## Task details
Take from the data every line in which the word "LG전자가" is found.

** Opening Study material block **

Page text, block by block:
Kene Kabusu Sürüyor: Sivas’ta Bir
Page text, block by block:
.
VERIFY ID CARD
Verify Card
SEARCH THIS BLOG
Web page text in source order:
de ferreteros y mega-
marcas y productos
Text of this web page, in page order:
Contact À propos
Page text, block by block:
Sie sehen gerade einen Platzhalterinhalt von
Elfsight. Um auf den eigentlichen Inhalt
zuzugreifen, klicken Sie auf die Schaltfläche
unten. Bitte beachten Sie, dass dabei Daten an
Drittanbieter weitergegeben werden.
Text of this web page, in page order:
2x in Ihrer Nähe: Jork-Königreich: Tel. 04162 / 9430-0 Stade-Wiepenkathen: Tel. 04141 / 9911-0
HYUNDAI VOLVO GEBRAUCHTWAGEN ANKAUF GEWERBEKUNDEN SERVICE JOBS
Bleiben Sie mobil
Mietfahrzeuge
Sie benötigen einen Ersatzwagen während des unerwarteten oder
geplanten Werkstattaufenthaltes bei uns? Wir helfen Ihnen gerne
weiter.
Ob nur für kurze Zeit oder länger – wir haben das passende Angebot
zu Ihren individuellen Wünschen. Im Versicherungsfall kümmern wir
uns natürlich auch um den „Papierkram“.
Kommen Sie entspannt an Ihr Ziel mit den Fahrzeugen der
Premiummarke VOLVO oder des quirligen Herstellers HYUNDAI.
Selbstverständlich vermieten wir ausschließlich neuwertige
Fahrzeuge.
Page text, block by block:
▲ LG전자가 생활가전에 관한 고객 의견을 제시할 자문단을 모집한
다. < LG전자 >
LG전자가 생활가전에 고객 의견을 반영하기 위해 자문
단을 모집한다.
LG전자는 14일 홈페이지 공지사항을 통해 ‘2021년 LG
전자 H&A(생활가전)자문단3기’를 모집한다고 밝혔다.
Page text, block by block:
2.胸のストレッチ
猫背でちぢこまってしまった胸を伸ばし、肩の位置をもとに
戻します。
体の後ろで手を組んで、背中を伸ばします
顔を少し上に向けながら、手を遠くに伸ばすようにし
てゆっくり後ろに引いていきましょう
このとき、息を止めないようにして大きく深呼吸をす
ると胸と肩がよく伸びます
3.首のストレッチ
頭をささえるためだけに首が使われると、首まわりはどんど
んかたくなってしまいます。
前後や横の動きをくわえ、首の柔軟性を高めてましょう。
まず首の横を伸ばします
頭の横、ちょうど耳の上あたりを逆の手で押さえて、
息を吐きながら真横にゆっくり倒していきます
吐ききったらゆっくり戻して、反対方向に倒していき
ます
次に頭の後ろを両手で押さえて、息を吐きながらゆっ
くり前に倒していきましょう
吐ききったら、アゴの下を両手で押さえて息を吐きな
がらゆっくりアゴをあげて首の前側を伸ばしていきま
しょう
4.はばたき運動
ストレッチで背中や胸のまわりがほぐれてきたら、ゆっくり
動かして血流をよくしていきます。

** Closing Study material block **

## Response to this task
▲ LG전자가 생활가전에 관한 고객 의견을 제시할 자문단을 모집한
LG전자가 생활가전에 고객 의견을 반영하기 위해 자문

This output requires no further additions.